On first listen, Rigging The Toplights, the band's latest release, reveals many familiar reference points. When you hear tracks like "Wake" and "Empty Hands and the Long Walk Home," you may have the band pegged as slumming students of Tom Waits' rusty carnival back-up band. Put on "For The Fear of Being Found," and you'll hear traces of Uncle Tupelo at their most doleful. But before the track is halfway through, you'll notice wisps of Ennio Morricone's arid spaghetti western compositions with motes of Aaron Copland swirling throughout. By the time you get to "Rust In His Step," with its waltzy, french cabaret feel, they've thrown a spanner (in the guise of Astor Piazzolla) in the works, and it's clear that Pinetop Seven are in a class all their own.

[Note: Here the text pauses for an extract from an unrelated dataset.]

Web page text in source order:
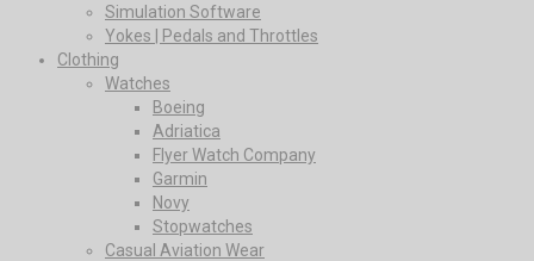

But the most salient feature of Pinetop Seven's decidedly cinematic sound is the lyrical content. Richard uses his dusty voice like an instrument, wending images of dissatisfaction, loss and dissipation through stirringly impressionistic arrangements. He infuses his lyrics with just enough painfully personal imagery to give them universal appeal. Take "Our First Drunk Dream," a sort of imagistic haiku. Within three terse lines: "bare shoulder blades in June/ trembling in the wet grass/ the joke wraps around us too," Richard evokes a stream of very personal feelings and impressions without alienating his audience.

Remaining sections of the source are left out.